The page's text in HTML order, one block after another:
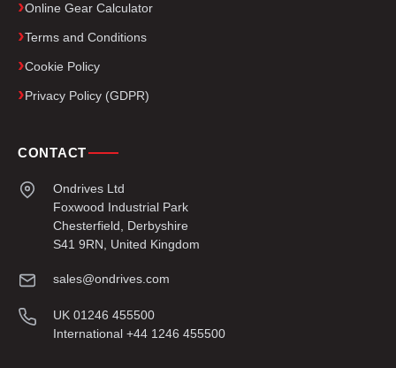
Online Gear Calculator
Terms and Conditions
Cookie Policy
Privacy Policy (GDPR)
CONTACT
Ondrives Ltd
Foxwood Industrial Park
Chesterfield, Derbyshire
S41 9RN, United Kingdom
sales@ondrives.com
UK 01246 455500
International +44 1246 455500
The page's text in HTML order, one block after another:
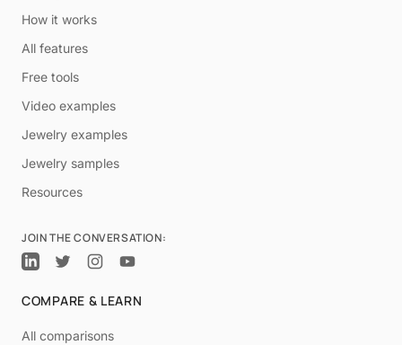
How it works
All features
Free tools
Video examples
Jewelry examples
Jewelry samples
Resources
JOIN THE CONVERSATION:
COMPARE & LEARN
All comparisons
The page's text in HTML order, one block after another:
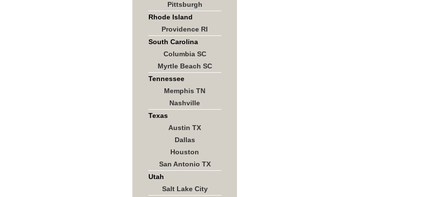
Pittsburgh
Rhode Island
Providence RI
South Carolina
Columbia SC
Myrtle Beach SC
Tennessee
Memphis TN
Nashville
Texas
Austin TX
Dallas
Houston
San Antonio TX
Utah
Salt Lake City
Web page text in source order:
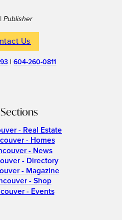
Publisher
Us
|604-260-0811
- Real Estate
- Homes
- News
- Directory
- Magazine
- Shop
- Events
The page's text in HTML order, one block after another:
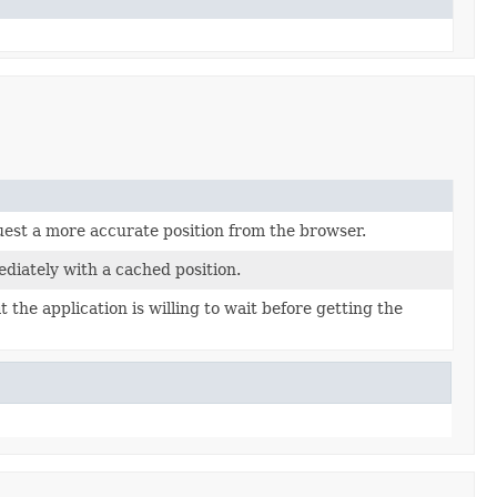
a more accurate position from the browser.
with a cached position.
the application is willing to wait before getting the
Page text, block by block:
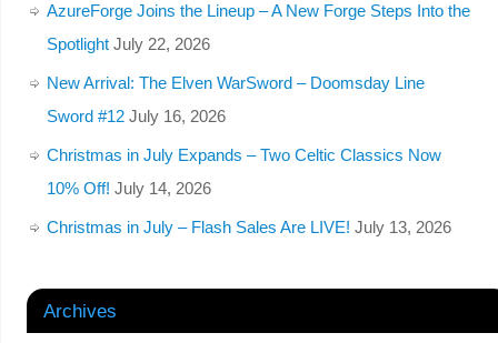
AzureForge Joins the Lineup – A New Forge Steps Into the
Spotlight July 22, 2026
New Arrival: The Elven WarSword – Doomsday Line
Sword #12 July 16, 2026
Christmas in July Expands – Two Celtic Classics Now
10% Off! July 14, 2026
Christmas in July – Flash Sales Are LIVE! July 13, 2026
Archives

++++++

_Task instructions_:
Write out each line again, exactly as it appears above, except for any picture.

_Task response_:
The page's text in HTML order, one block after another:
Online Gear Calculator
Terms and Conditions
Cookie Policy
Privacy Policy (GDPR)
CONTACT
Ondrives Ltd
Foxwood Industrial Park
Chesterfield, Derbyshire
S41 9RN, United Kingdom
sales@ondrives.com
UK 01246 455500
International +44 1246 455500
The page's text in HTML order, one block after another:
How it works
All features
Free tools
Video examples
Jewelry examples
Jewelry samples
Resources
JOIN THE CONVERSATION:
COMPARE & LEARN
All comparisons
The page's text in HTML order, one block after another:
Pittsburgh
Rhode Island
Providence RI
South Carolina
Columbia SC
Myrtle Beach SC
Tennessee
Memphis TN
Nashville
Texas
Austin TX
Dallas
Houston
San Antonio TX
Utah
Salt Lake City
Web page text in source order:
Publisher
Us
|604-260-0811
- Real Estate
- Homes
- News
- Directory
- Magazine
- Shop
- Events
The page's text in HTML order, one block after another:
a more accurate position from the browser.
with a cached position.
the application is willing to wait before getting the
Page text, block by block:
AzureForge Joins the Lineup – A New Forge Steps Into the
Spotlight July 22, 2026
New Arrival: The Elven WarSword – Doomsday Line
Sword #12 July 16, 2026
Christmas in July Expands – Two Celtic Classics Now
10% Off! July 14, 2026
Christmas in July – Flash Sales Are LIVE! July 13, 2026
Archives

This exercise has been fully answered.